Immunosensor is a combination of sensing technology and specific immune response to detect the reaction between antigen and antibody. A healthy body can defend against the invasion of microorganisms, viruses, and other harmful substances through a variety of mechanisms, including natural immunity and acquired immunity. Antigens are exogenous substances that can induce specific immunity, which can stimulate the immune system of animals and plants and produce an immune response dominated by antibodies and lymphocytes (Alizadeh et al., 2018; Karimi-Maleh et al., 2020a,b). Immunosensor is a detection device designed using the principle of specific recognition and binding of antigen and antibody. Antigen and antibody molecules are fixed on the surface of the electrode in some form, and form a stable complex with the corresponding antibody or antigen to be detected (Wang et al., 2018; Fu et al., 2020a,b; Karimi-Maleh and Arotiba, 2020). These compounds can cause changes in sensor electrical signals, such as electrode potential or current and capacitance.

Immunolabeling mainly refers to labeling antibodies or antigens in specific reactions to catalyze reactions and improve sensor sensitivity. Common markers include luciferin, enzymes, radioisotopes, nanomaterials, and electronic dense substances. The label sensor is highly sensitive and specific, which has been widely used (Peng et al., 2018; Fu et al., 2019b; Ge et al., 2019; Ma N. et al., 2019; Hu et al., 2020; Ying et al., 2020). When technology enters the nano-era, a large number of nanomaterials were used in biosensors (Baghayeri et al., 2018; Feng et al., 2020; Hojjati-Najafabadi et al., 2020; Hou et al., 2020; Karimi-Maleh et al., 2020c). Therefore, in addition to the above immunolabels, many researchers use nanomaterials as labels to expand the antigen and antibody immune response signals.

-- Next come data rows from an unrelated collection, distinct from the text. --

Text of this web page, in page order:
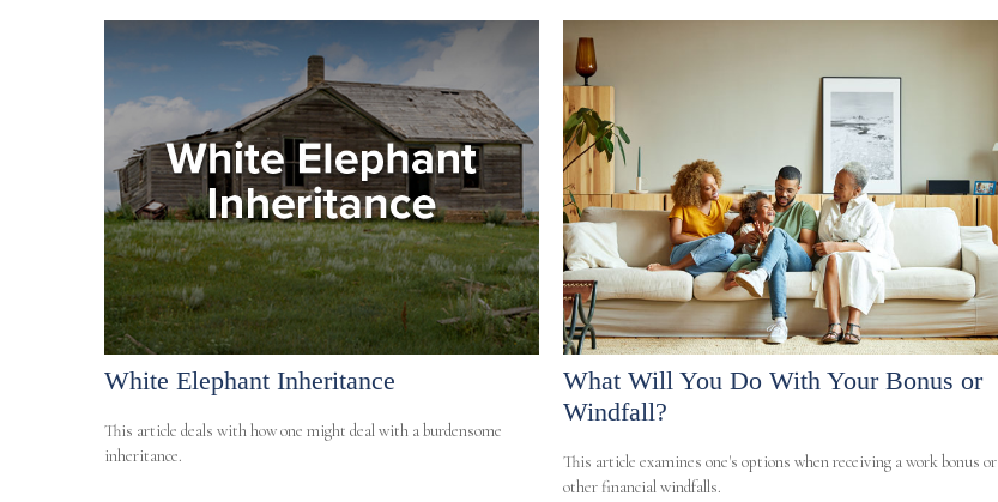
White Elephant Inheritance
This article deals with how one might deal with a burdensome
inheritance.
What Will You Do With Your Bonus or
Windfall?
This article examines one's options when receiving a work bonus or
other financial windfalls.
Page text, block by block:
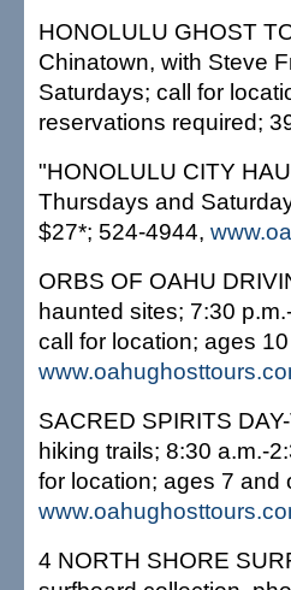
HONOLULU GHOST
Chinatown, with Steve
Saturdays; call for
reservations required;
"HONOLULU CITY
Thursdays and
$27*; 524-4944,
ORBS OF OAHU
haunted sites; 7:30
call for location; ages
SACRED SPIRITS
hiking trails; 8:30 a.m.-
for location; ages 7 and
4 NORTH SHORE

In this work, we synthesized Au nanocubes, which are used to effectively label biomacromolecules in electrochemical immunosensors and immunoassays. At the same time, they can also have a significant catalytic effect on the response of the sensor, thereby significantly improving the electrochemical response of the sensor. We then use Au nanocubes to immobilize both AFP antibody and horseradish peroxidase (HRP) as the detection antibody labeling material. In the presence of AFP antigen, a sandwich immunosensor analysis mode is used to perform sensitive and quantitative detection of AFP. The immunosensor has few consumables, high sensitivity and high selectivity, and can be applied to clinical detection.

Materials and Methods

Graphene oxide (GO) was purchased from Xianfeng Nano Co., Ltd. HAuCl4·4H2O was purchased from Shanghai Yuanye Biological Co., Ltd. Methylene blue (MB), cetyltrimethylammonium bromide (CTAB), NaBH4, and trisodium citrate were purchased from Sinopharm Chemical Co., Ltd. The AFP standard solution and mouse monoclonal antibody (anti-AFP) were purchased from Zhengzhou Bosai Biotechnology Co., Ltd. All reagents were analytical grade.

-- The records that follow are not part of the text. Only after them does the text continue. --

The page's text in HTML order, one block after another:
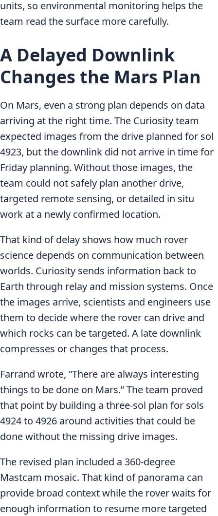
units, so environmental monitoring helps the
team read the surface more carefully.
A Delayed Downlink
Changes the Mars Plan
On Mars, even a strong plan depends on data
arriving at the right time. The Curiosity team
expected images from the drive planned for sol
4923, but the downlink did not arrive in time for
Friday planning. Without those images, the
team could not safely plan another drive,
targeted remote sensing, or detailed in situ
work at a newly confirmed location.
That kind of delay shows how much rover
science depends on communication between
worlds. Curiosity sends information back to
Earth through relay and mission systems. Once
the images arrive, scientists and engineers use
them to decide where the rover can drive and
which rocks can be targeted. A late downlink
compresses or changes that process.
Farrand wrote, “There are always interesting
things to be done on Mars.” The team proved
that point by building a three-sol plan for sols
4924 to 4926 around activities that could be
done without the missing drive images.
The revised plan included a 360-degree
Mastcam mosaic. That kind of panorama can
provide broad context while the rover waits for
enough information to resume more targeted

The electrochemical experiment was carried out on the CHI 760C electrochemical analyzer (Shanghai Chenhua Instrument Co., Ltd., China). Three electrode system was adopted: modified electrode as working electrode, platinum wire electrode as counter electrode, saturated calomel electrode as reference electrode (SCE). The solution used in the electrochemical impedance analysis was 0.1 M KCl containing 10 mM K4[Fe(CN)6] and 10 mm K3[Fe(CN)6]. Both cyclic voltammetry (CV) and differential pulse voltammetry (DPV) experiments use 0.1 M PBS as the test solution (containing 0.1 M KCl, pH 6.4).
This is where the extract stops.